I went around the side of the station where there were old oil drums and car carcasses rusting in stacks and parts in barrels and wheels and engine blocks sitting on saw horses.  The bathroom was an outhouse that smelled like the foul depths of perdition.  I breathed as little as possible inside there.  When I came out, I noticed a bumper lying tilted against a demolished car, and on that bumper hung a license plate dangling by one rusty bolt.  I looked around, didn’t see the old man, and kicked the license plate off.  It was bent, and I stomped it flat and slipped it under my shirt behind my back.

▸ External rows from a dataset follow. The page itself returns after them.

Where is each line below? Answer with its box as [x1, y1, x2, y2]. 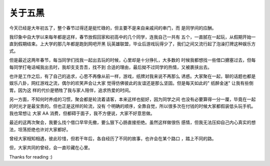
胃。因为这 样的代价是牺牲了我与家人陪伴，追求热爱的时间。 [9, 87, 133, 93]
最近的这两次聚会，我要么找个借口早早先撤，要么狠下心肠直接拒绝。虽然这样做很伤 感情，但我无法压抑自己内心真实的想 [9, 120, 256, 126]
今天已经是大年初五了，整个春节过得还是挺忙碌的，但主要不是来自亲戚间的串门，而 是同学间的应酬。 [9, 25, 216, 31]
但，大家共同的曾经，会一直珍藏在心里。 [9, 145, 92, 151]
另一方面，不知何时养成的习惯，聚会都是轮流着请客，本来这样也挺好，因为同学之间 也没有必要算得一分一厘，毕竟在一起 [9, 96, 256, 102]
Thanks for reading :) [9, 154, 52, 160]
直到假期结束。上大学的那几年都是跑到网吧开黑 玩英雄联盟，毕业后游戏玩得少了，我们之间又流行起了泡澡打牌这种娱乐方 [9, 41, 256, 47]
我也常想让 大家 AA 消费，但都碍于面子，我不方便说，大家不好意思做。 [9, 110, 155, 116]

I went back into the shop and grabbed a few snacks, some peanuts and beef jerky and beer, and I put them on the counter.  The old guy stood there wiping his hands on that old black rag.  “How much I owe you?”  I asked.

He rang it up.  Then he looked at me with an odd expression and kind of worked his mouth like he was chewing on something and said, “What you done?”

“What?”

“I said what you done, ya takin’ my license plate like that?”

“Nothing,” I said.  “I just wanted it for a souvenir.”

“Ain’t worth nothin’.”

“Then it’s no loss.”

“Take it.  I don’t care.  Just seems like a strange thing to want for no reason.”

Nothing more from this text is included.